Story and photos by Manos Angelakis
Bottle shots courtesy of the producer
Like any food product, olive oil has a finite shelf life; quite extended if the product is kept under the right conditions, but quite short if not.
I use olive oil on a practically daily basis to poach vegetables (see article), to finish soups and grilled fish, for sautÚing and dressing salads.
I found that it is very important to keep extra virgin olive oil under the proper conditions. There are factors that actually speed up the aging process and turn the bottles rancid.
Olive oil, and especially extra virgin olive oil should be always kept in a cool and dark place, away from direct sunlight and heat. Oil is usually sold in tin cans (for larger quantities) or dark green bottles for that reason. Temperature is also very important. Too high an ambient temperature would render your oil rancid before its time; but, too low temperatures are also not good for storage. Olive oil goes just as bad at low temperatures, so keep your oil away from the refrigerator. Another factor is tight closure of the container; air causes the oil to oxidize and go bad faster.
If extra virgin oil is properly stored, it will normally have a shelf life of a little over one year in a bottle or 1 1/2 years in a larger tin, properly stored. My bottles are usually finished in 3 to 4 months, so normally I don’t have to worry about their long term freshness and whenever I buy larger, 3 litter tins which a lot of good oil comes in, it is finished within less than a year.
The longest I have kept olive oil was when my cousin in Greece gave me a 5 gallon tin from the olive grove at her summer home on one of the Greek islands; it was pressed and fined 2 days before she gave it to me. I kept using it for almost 2 years without loss of taste and, early on, I gave a number of gift bottles to friends that loved the freshness and aroma.
In Italy, Extra Virgin Olive Oil is certified as such and has to be tested and meet or exceed certain requirements.
One of the olive oil purveyors whose oils I had recently a chance to taste and use is Capatriti.
We receive 16 oz samples of Extra Virgin and 100% Pure.
Both are blends of high quality olive oil from a number of countries; in the extra virgin case a blend is of first pressed oils from Argentina, Chile, Egypt, Greece, Spain, Lebanon, Tunisia and Turkey and in the 100% pure from a blend of Greek, Italian, Spanish, Tunisian and Turkish oils. Both styles are bottled in a facility in Hauppauge, NY.
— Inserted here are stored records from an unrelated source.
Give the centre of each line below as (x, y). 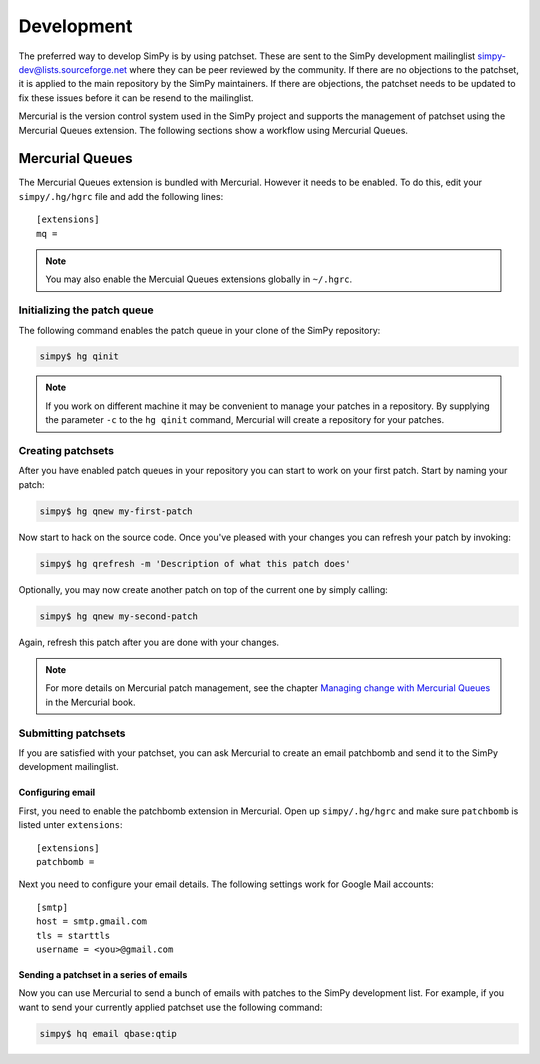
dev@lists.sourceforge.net (73, 69)
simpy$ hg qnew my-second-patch (119, 616)
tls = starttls (73, 935)
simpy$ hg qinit (79, 356)
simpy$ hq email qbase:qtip (108, 1033)
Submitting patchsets (72, 733)
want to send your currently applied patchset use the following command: (170, 1007)
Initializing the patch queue (86, 310)
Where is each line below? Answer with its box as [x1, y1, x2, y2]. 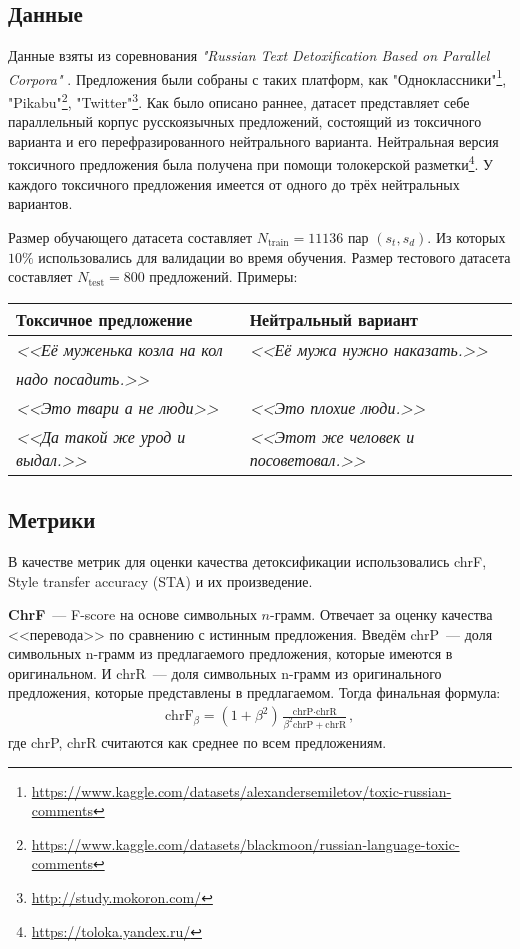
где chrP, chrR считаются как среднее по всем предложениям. [8, 731, 387, 752]
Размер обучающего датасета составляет [8, 226, 253, 247]
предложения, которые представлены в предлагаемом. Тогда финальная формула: [8, 682, 501, 703]
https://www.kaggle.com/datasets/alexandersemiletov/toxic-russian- [31, 780, 452, 801]
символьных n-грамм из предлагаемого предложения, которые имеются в [8, 643, 453, 664]
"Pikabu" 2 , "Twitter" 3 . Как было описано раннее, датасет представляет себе [8, 89, 470, 112]
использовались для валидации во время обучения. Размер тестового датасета [38, 246, 511, 267]
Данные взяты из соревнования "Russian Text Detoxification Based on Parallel [8, 45, 490, 66]
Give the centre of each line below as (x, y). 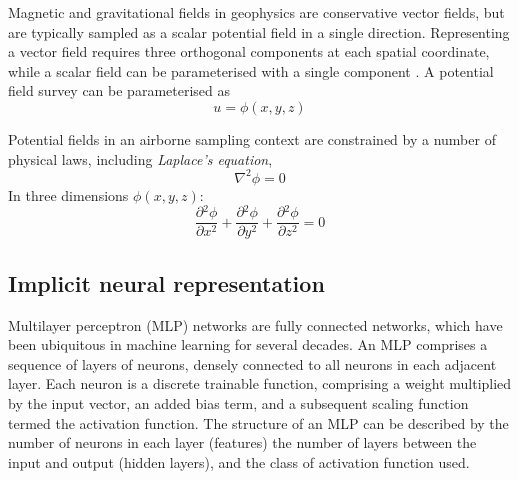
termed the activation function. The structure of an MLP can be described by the (258, 422)
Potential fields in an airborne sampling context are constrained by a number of (252, 138)
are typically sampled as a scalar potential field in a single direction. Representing (259, 31)
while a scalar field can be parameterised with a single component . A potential (251, 70)
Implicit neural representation (166, 282)
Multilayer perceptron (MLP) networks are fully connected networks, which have (255, 324)
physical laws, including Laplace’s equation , (140, 158)
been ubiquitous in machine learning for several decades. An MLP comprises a (248, 344)
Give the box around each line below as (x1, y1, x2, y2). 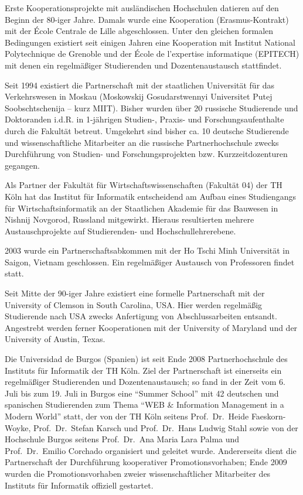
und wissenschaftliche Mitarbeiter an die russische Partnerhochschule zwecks (5, 136, 279, 148)
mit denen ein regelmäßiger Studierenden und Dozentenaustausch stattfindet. (5, 59, 282, 71)
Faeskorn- (251, 410, 286, 422)
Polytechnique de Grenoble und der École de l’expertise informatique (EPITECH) (5, 47, 299, 60)
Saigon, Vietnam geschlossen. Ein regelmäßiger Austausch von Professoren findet (5, 255, 295, 268)
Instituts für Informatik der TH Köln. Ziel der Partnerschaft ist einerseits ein (5, 364, 282, 376)
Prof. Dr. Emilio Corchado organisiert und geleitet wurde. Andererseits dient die (5, 444, 297, 456)
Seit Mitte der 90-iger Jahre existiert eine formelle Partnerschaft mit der (5, 287, 265, 299)
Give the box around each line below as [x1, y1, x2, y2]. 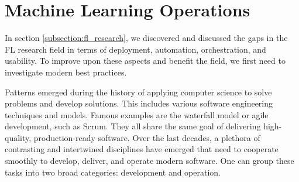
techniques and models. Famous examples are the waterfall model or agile [5, 108, 269, 121]
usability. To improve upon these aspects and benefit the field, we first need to [5, 54, 286, 67]
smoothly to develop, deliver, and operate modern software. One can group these [5, 154, 294, 167]
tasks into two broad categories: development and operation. [5, 166, 221, 178]
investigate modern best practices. [5, 66, 127, 78]
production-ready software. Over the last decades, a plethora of [33, 131, 260, 143]
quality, [5, 131, 32, 143]
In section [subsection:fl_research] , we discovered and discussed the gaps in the [5, 32, 288, 44]
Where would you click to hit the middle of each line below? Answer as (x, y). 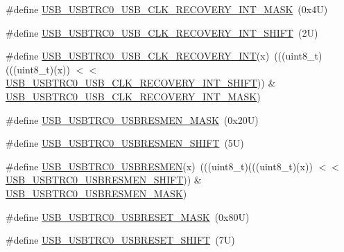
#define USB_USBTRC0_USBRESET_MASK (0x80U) (128, 216)
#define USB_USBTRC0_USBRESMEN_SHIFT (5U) (125, 143)
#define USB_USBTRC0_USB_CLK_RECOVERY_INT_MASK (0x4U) (167, 9)
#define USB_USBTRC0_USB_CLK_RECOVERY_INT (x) (138, 56)
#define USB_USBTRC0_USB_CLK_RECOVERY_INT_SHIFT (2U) (162, 32)
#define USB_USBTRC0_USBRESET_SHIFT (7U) (120, 240)
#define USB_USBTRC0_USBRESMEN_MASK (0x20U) (132, 119)
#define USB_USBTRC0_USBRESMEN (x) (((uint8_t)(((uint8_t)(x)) (159, 166)
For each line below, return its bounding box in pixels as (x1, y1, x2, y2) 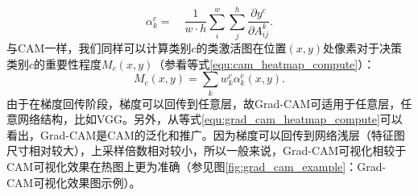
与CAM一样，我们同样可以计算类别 (6, 40, 192, 56)
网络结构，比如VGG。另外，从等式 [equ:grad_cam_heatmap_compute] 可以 (17, 111, 403, 127)
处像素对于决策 (323, 40, 403, 56)
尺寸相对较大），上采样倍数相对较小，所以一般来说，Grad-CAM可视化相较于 (6, 142, 407, 159)
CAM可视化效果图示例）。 (6, 173, 141, 190)
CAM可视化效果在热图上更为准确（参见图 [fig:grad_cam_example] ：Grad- (6, 158, 387, 175)
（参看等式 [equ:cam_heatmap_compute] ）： (153, 55, 375, 72)
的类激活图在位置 (196, 40, 287, 56)
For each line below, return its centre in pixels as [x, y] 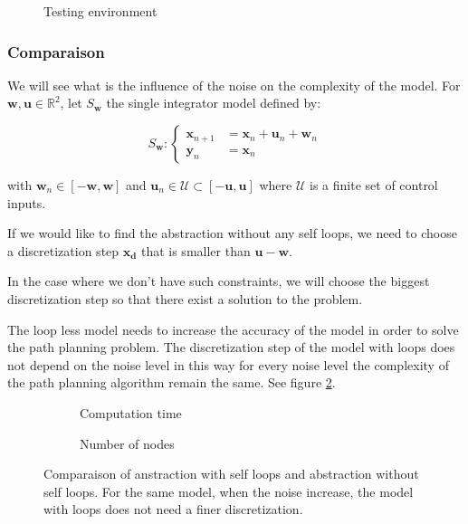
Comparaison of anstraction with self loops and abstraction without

We tasted them first and used them in salads, then cooked with them. They are both good for everyday use and are affordable. Yes, they are blends of oils from different oil varieties from different countries and that is done to create a specific “house profile” making sure that all the oils of this particular brand, whenever purchased, will retain the best specific flavor profile. Fresh, authentic extra virgin olive oil is bright with a peppery bite at the back of the throat. That occurs because of the polyphenols in the oil.
Ignorant internet trolls have labeled oil blends as “fake oil”. Don’t you believe it.
Fake olive oil is one that has other, much cheaper oils like vegetable oil or soy or peanut oil mixed in it to increase the producer's profit or is mixed with oil from low quality olives i.e. olives that are over ripe and have fallen off the tree on the ground or that have been badly damaged during transport to the mill but still labeled as superior olives. A fake olive oil will taste dull and greasy and have a waxy taste if it has begun to get rancid.
A high end blend is produced to retain the best taste characteristics of each olive variety in the blend, while less desirable characteristics are minimized. They are geared towards a larger consumer base.
I personally use olive oil from a single olive variety on salads and grilled fish and for finishing, and mostly blends for general cooking. High quality extra virgin oil should be used exclusively in salads or grilled fish.